GIVEN RECORDS:
Content starts
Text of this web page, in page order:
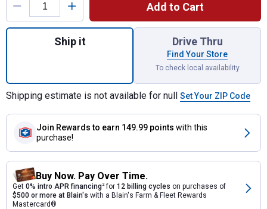
Add to Cart
Quantity: 1, Farmstead Specialty Stock
Ship it Drive Thru
Find Your Store
To check local availability
Shipping estimate is not available for null Set Your ZIP Code
Join Rewards to earn 149.99 points with this
purchase!
Buy Now. Pay Over Time.
Get 0% intro APR financing2for 12 billing cycles on purchases of
$500 or more at Blain's with a Blain's Farm & Fleet Rewards
Mastercard®
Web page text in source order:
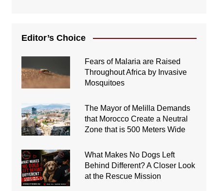
Editor’s Choice
Fears of Malaria are Raised
Throughout Africa by Invasive
Mosquitoes
The Mayor of Melilla Demands
that Morocco Create a Neutral
Zone that is 500 Meters Wide
What Makes No Dogs Left
Behind Different? A Closer Look
at the Rescue Mission
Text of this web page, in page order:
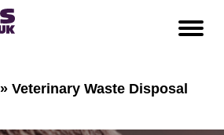
»Veterinary Waste Disposal
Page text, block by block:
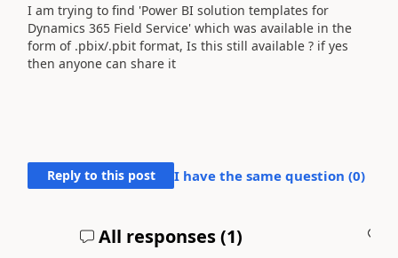
I am trying to find 'Power BI solution templates for
Dynamics 365 Field Service' which was available in the
form of .pbix/.pbit format, Is this still available ? if yes
then anyone can share it
Reply to this post I have the same question (0)
All responses (1)
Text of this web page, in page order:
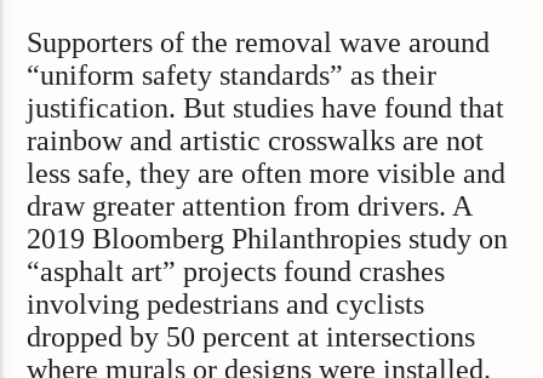
Supporters of the removal wave around
“uniform safety standards” as their
justification. But studies have found that
rainbow and artistic crosswalks are not
less safe, they are often more visible and
draw greater attention from drivers. A
2019 Bloomberg Philanthropies study on
“asphalt art” projects found crashes
involving pedestrians and cyclists
dropped by 50 percent at intersections
where murals or designs were installed.
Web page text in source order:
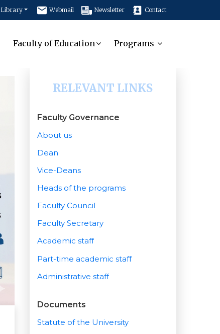
Library Webmail Newsletter Contact
Faculty of Education Programs
RELEVANT LINKS
Faculty Governance
About us
Dean
Vice-Deans
Heads of the programs
Faculty Council
Faculty Secretary
Academic staff
Part-time academic staff
Administrative staff
Documents
Statute of the University
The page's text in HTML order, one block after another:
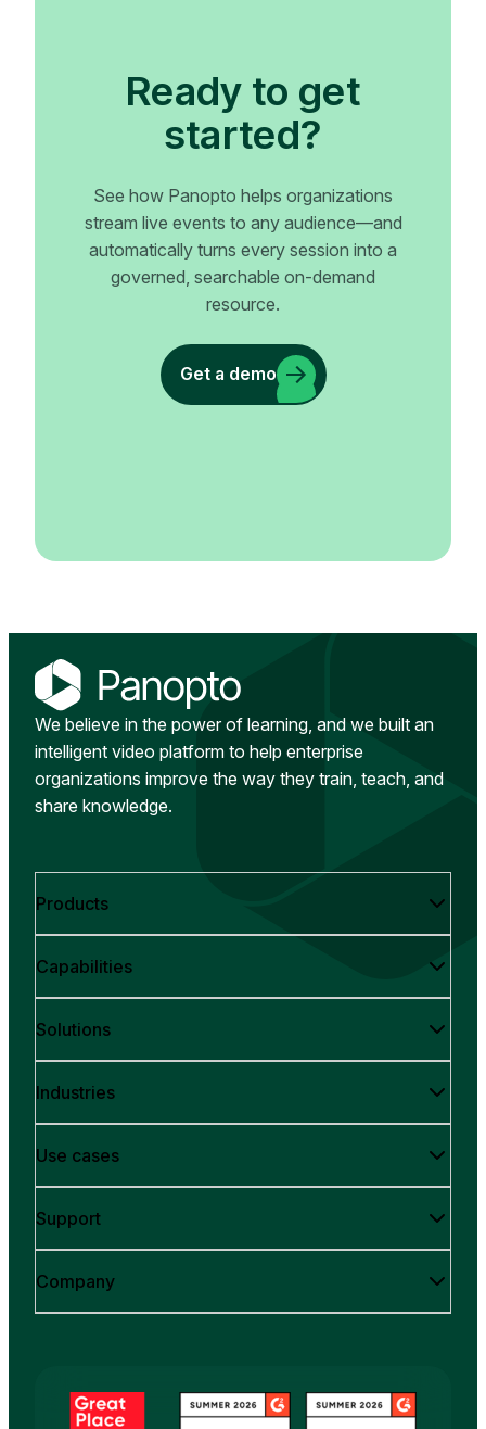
Content ends
WORK TASK: Return all the records exactly, excluding images.

RESULT:
Text of this web page, in page order:
Add to Cart
Quantity: 1, Farmstead Specialty Stock
Ship it Drive Thru
Find Your Store
To check local availability
Shipping estimate is not available for null Set Your ZIP Code
Join Rewards to earn 149.99 points with this
purchase!
Buy Now. Pay Over Time.
Get 0% intro APR financing2for 12 billing cycles on purchases of
$500 or more at Blain's with a Blain's Farm & Fleet Rewards
Mastercard®
Web page text in source order:
Editor’s Choice
Fears of Malaria are Raised
Throughout Africa by Invasive
Mosquitoes
The Mayor of Melilla Demands
that Morocco Create a Neutral
Zone that is 500 Meters Wide
What Makes No Dogs Left
Behind Different? A Closer Look
at the Rescue Mission
Text of this web page, in page order:
»Veterinary Waste Disposal
Page text, block by block:
I am trying to find 'Power BI solution templates for
Dynamics 365 Field Service' which was available in the
form of .pbix/.pbit format, Is this still available ? if yes
then anyone can share it
Reply to this post I have the same question (0)
All responses (1)
Text of this web page, in page order:
Supporters of the removal wave around
“uniform safety standards” as their
justification. But studies have found that
rainbow and artistic crosswalks are not
less safe, they are often more visible and
draw greater attention from drivers. A
2019 Bloomberg Philanthropies study on
“asphalt art” projects found crashes
involving pedestrians and cyclists
dropped by 50 percent at intersections
where murals or designs were installed.
Web page text in source order:
Library Webmail Newsletter Contact
Faculty of Education Programs
RELEVANT LINKS
Faculty Governance
About us
Dean
Vice-Deans
Heads of the programs
Faculty Council
Faculty Secretary
Academic staff
Part-time academic staff
Administrative staff
Documents
Statute of the University
The page's text in HTML order, one block after another:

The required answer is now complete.